> [WHAT IS REQUIRED] All lines from the one containing "#define SCB_ICSR_PENDSTSET_Pos 26U" to the final line of the material should be retyped exactly. Nothing else belongs in the response.

---

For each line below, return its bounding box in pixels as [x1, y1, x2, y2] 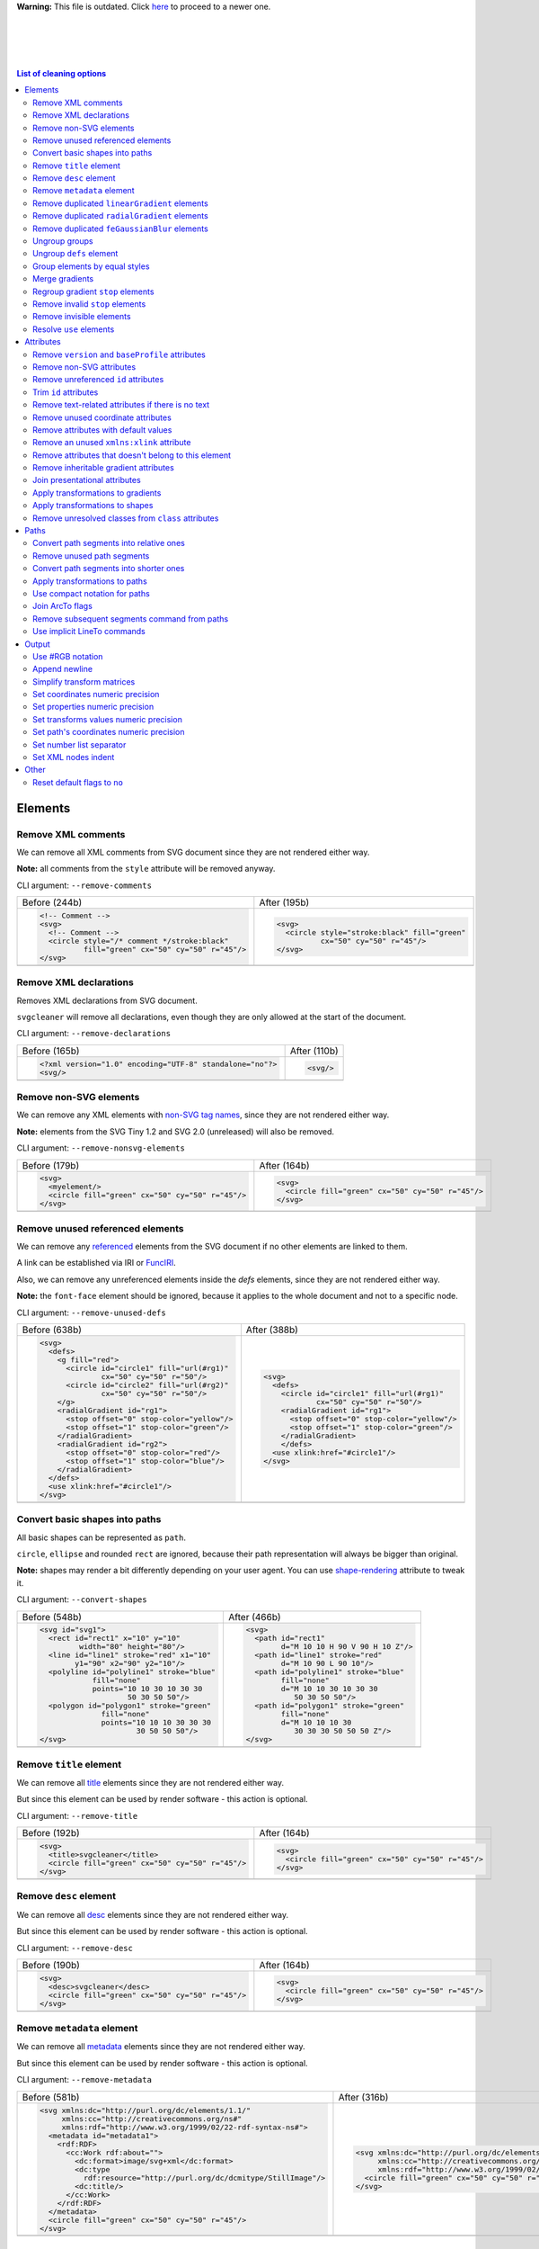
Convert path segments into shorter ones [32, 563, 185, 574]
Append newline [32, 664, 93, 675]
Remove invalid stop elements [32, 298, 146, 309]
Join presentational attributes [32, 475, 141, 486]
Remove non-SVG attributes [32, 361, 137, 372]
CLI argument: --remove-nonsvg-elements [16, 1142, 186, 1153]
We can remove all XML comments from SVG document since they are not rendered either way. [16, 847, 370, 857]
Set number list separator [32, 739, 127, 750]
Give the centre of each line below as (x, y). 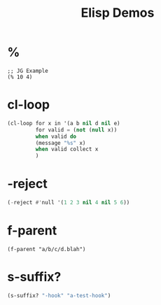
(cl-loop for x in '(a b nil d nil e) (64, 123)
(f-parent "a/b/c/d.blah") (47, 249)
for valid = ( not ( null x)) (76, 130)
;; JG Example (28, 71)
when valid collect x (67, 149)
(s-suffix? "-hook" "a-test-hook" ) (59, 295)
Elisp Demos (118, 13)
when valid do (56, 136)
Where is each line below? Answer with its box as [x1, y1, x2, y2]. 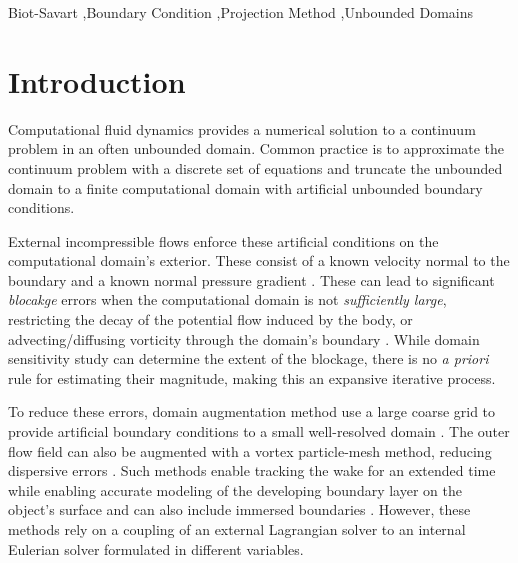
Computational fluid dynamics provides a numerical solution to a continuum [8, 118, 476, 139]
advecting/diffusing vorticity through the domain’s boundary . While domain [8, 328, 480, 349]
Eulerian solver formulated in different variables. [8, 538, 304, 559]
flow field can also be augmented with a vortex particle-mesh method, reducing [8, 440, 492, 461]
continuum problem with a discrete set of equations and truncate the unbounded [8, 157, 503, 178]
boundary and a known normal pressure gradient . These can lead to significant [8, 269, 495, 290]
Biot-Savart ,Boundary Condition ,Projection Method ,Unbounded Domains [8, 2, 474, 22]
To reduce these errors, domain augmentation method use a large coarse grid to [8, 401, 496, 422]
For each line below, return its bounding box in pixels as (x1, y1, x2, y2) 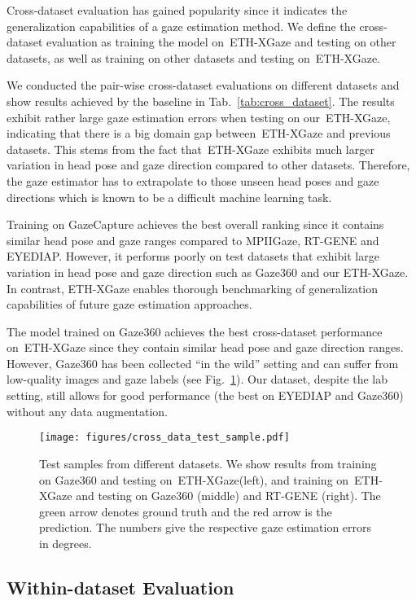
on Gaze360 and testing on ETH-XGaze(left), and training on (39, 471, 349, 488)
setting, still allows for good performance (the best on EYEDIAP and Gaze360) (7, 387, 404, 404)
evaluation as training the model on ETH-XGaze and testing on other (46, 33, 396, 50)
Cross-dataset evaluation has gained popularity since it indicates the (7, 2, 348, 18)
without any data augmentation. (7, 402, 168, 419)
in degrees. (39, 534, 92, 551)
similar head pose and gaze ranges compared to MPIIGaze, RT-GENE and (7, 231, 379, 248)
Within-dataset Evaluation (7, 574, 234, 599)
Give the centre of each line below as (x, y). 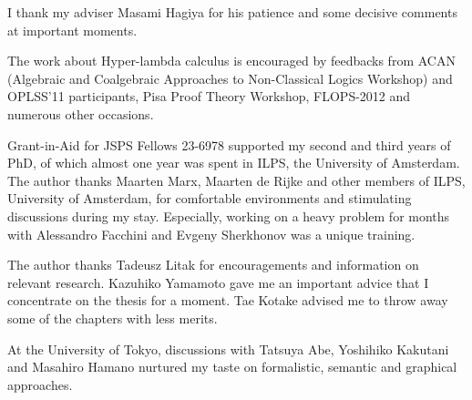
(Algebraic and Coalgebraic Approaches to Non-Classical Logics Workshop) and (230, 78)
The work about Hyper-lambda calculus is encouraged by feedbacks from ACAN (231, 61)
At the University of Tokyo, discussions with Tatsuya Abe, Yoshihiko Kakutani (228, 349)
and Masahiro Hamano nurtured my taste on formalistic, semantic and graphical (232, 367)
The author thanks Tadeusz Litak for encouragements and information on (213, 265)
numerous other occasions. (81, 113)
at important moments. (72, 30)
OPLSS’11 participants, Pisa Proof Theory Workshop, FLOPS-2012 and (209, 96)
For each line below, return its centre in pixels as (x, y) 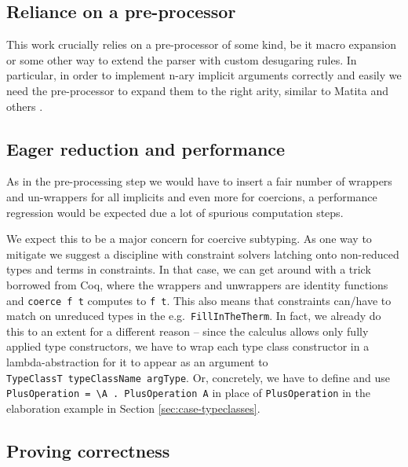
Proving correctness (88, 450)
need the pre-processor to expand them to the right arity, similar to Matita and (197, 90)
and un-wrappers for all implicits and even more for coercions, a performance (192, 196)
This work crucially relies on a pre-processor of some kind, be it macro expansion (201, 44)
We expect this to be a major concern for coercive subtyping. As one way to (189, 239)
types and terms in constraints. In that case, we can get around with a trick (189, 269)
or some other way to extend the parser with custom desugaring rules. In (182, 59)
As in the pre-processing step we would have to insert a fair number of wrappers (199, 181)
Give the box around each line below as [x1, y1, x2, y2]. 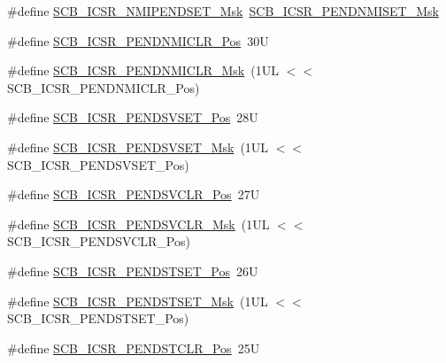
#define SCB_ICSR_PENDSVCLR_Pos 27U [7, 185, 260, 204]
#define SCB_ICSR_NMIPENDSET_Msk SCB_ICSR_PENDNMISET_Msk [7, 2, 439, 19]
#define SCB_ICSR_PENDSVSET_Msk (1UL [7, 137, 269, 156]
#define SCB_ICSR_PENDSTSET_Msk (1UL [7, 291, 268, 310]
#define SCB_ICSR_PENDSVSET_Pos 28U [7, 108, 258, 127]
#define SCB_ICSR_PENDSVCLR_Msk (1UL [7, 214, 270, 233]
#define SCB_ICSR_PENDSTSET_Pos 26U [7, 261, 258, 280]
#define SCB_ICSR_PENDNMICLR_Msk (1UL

---

> [OUTPUT]
#define SCB_ICSR_PENDSTSET_Pos 26U [7, 261, 258, 280]
#define SCB_ICSR_PENDNMICLR_Msk (1UL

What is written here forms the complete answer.